_TASK PROMPT_
Count every line below that holds "είναι". Number only.

● ● ● ● ● ● ●

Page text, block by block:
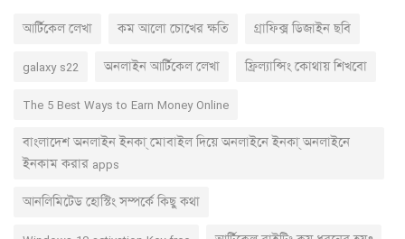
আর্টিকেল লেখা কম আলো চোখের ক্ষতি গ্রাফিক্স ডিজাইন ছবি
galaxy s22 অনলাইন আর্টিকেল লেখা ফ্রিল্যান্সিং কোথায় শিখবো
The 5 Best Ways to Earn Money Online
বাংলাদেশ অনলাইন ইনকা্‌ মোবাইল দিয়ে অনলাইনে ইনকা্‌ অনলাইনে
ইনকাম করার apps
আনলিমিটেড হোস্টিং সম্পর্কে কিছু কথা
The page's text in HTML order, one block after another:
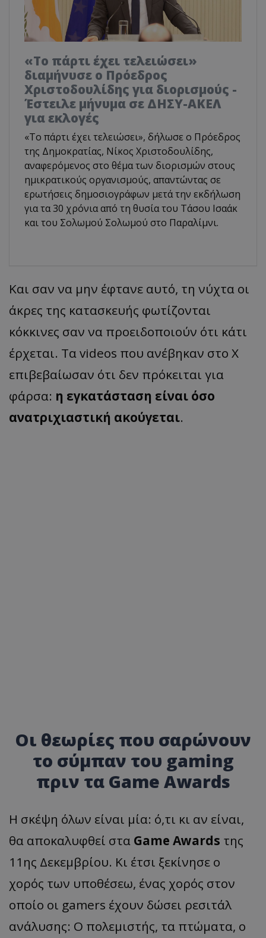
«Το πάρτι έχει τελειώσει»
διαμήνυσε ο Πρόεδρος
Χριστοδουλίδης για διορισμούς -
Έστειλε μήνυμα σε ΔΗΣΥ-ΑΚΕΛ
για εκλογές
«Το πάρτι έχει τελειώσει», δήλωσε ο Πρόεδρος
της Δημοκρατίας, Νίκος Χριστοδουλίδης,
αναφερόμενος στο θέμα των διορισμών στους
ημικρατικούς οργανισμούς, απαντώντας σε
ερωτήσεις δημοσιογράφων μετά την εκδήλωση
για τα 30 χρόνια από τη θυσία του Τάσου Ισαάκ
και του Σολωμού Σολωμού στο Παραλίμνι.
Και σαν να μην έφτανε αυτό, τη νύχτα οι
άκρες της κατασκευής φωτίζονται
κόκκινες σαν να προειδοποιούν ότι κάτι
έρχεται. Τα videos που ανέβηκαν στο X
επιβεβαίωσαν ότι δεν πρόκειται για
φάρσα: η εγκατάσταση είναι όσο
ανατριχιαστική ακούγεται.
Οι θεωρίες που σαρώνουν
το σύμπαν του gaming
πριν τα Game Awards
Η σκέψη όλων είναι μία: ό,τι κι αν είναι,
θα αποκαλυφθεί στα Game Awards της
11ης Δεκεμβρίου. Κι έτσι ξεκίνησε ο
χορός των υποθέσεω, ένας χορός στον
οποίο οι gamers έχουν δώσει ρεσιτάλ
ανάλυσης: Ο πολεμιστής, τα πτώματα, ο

● ● ● ● ● ● ●

_ANSWER FOR THIS EXERCISE_
2